No chiste atualizado, o venezuelano chega perto de Deus e indaga: por que o Senhor tem sido tão injusto com a Humanidade? O subsolo do nosso país contém uma das maiores reservas do mundo em petróleo. Temos um herói que dá brilho à nossa história, o timoneiro Simon Bolívar, hoje mera estampa atrás da cadeira de Nicolas Maduro. Padecemos grandes neces­sidades: a fome, a miséria, a emigração de três milhões de pessoas, uma inflação de 2,5 milhões por cento ao ano.

Deus disse: tenho procurado ser justo. Vejam o Japão. É uma tripinha de terra com tufões, mas um gigante tecnológico. Olhe os Estados Unidos, a maior potência mundial, porém atormentada por ciclones que devastam regiões. E o frio que, este ano, em algumas regiões chegou a menos 50º C., matando gente? Passeie pelos encantos e da Índia e contemple as belas paisagens africanas, mas fuja da miséria daquelas paragens. Há nessas regiões muita pobreza.
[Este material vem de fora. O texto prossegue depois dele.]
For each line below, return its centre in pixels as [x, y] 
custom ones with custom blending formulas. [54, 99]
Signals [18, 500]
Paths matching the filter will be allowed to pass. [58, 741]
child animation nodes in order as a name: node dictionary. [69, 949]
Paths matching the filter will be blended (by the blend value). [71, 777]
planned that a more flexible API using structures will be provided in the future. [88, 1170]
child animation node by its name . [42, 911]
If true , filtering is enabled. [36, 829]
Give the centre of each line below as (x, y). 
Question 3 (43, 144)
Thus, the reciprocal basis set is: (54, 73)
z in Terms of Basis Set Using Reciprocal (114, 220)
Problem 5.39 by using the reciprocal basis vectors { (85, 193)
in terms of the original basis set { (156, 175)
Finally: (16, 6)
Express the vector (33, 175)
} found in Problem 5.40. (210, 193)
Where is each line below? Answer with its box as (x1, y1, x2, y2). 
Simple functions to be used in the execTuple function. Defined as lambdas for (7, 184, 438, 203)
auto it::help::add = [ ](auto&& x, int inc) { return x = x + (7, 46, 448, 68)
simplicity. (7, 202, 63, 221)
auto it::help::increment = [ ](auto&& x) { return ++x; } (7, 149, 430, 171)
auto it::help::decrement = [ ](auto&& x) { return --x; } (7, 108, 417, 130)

Já viu algo mais lindo que os fiordes da Noruega? Veja o gelo que joguei lá. Botei muito petróleo no subsolo da Arábia Saudita e do Kuwait. Sabe por que? Para compensar a tristeza de viver sob costumes quase desumanos. O venezue­lano se deu por vencido quando Deus arrematou: e o Brasil, com seu imenso território, sol o ano inteiro, costa monumental banhada pelo Atlântico, terras férteis, sem terremotos, ciclones e guerras? A pergunta veio na bucha: e por que tanta condescendência? Deus foi taxativo: vejam o povinho que coloquei lá.
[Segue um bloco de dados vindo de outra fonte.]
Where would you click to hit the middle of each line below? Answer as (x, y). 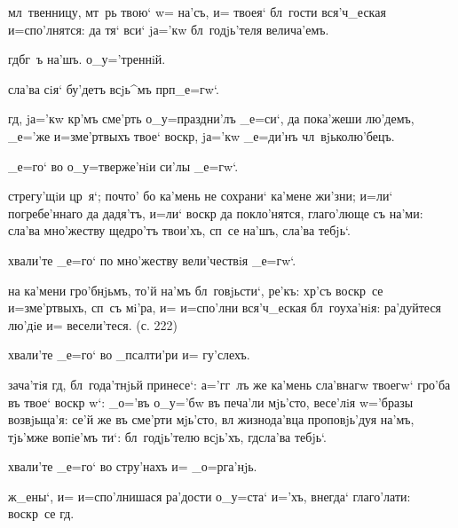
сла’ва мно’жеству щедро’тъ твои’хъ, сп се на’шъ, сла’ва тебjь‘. (179, 230)
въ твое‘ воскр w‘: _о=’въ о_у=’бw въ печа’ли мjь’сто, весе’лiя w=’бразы (211, 402)
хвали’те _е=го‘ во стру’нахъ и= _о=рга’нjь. (133, 466)
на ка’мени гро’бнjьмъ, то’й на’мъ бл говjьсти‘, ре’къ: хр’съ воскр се (196, 290)
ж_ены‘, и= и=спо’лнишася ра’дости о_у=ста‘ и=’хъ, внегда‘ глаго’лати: (209, 496)
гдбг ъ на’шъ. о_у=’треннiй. (87, 59)
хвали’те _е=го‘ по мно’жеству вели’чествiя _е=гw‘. (152, 260)
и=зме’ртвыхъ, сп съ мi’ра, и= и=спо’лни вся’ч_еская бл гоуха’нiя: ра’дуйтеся (225, 307)
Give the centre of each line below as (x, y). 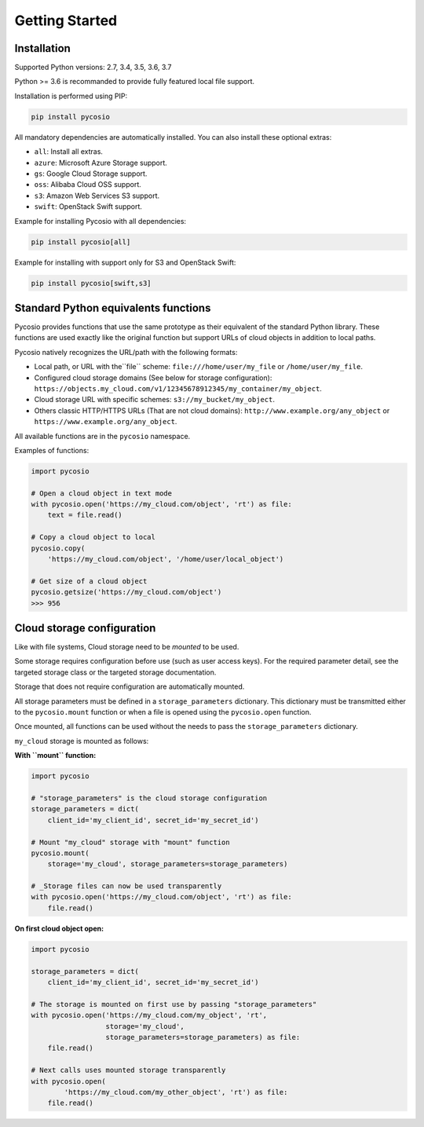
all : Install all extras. (69, 152)
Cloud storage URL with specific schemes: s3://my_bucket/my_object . (154, 400)
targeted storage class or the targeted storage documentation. (115, 672)
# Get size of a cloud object (89, 581)
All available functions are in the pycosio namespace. (102, 436)
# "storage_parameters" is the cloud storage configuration (149, 798)
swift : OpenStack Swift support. (88, 207)
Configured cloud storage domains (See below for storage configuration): (153, 378)
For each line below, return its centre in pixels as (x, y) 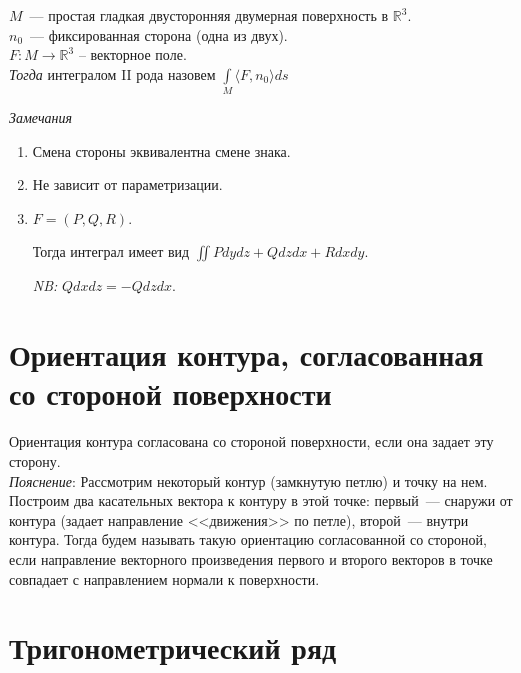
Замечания (41, 117)
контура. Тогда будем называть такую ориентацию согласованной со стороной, (248, 539)
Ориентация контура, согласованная (246, 354)
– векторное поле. (132, 54)
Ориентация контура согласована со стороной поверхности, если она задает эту (251, 441)
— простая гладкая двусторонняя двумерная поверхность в (209, 15)
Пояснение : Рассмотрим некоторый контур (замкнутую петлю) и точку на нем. (248, 480)
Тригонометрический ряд (173, 647)
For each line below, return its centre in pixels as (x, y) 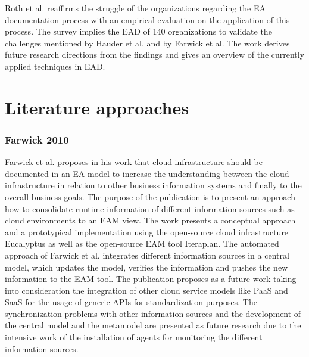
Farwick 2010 (37, 139)
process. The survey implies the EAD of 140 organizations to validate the (138, 31)
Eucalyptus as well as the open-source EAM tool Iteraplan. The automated (142, 243)
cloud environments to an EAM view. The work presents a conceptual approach (150, 220)
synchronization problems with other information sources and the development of (153, 313)
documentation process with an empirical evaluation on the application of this (147, 19)
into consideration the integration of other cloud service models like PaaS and (146, 290)
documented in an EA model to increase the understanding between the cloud (147, 173)
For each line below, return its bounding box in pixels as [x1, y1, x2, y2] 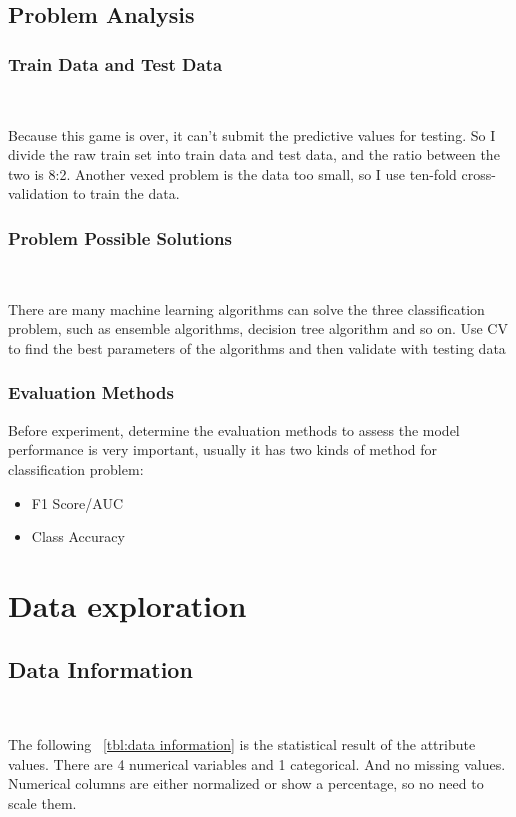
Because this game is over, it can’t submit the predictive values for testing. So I [8, 124, 496, 145]
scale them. [8, 792, 77, 813]
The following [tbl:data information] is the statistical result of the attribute [8, 733, 476, 754]
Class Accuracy [31, 526, 125, 547]
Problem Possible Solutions [8, 225, 232, 250]
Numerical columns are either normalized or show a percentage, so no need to [8, 773, 484, 794]
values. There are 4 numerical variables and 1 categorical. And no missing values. [8, 753, 506, 774]
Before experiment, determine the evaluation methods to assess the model [8, 419, 460, 440]
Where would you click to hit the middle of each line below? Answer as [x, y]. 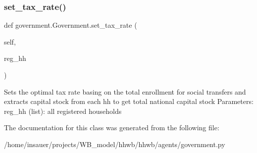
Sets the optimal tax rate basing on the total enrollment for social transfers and [125, 91]
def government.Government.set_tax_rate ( [71, 25]
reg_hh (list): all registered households [63, 111]
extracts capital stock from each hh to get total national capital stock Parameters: [129, 101]
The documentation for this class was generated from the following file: [112, 127]
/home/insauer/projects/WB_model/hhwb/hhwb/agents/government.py [115, 144]
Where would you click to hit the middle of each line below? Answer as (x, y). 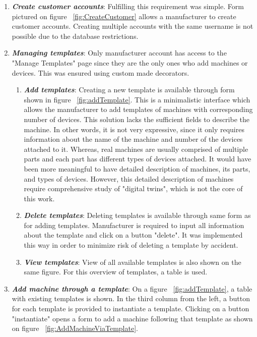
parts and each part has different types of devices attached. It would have (138, 159)
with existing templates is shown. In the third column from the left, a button (131, 298)
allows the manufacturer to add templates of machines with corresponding (138, 109)
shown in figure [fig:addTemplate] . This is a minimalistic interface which (137, 99)
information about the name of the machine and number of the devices (133, 139)
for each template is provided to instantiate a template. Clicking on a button (131, 308)
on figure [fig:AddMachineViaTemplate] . (75, 328)
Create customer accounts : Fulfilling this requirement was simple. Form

Pois é, a brincadeira é conhecida, mas o brasileiro, ao viajar, não é um “canibal” que carrega tudo que vê, roubando até “o assento salva-vidas do avião”, conforme disse à Veja o ministro da Educação, o colombiano Ricardo Vélez Rodriguez. Se ele, porém, falar da incúria, do desleixo, da irresponsabilidade dos gestores públicos, acertaria na mosca. Por quê o RJ vive um “estado de crise”?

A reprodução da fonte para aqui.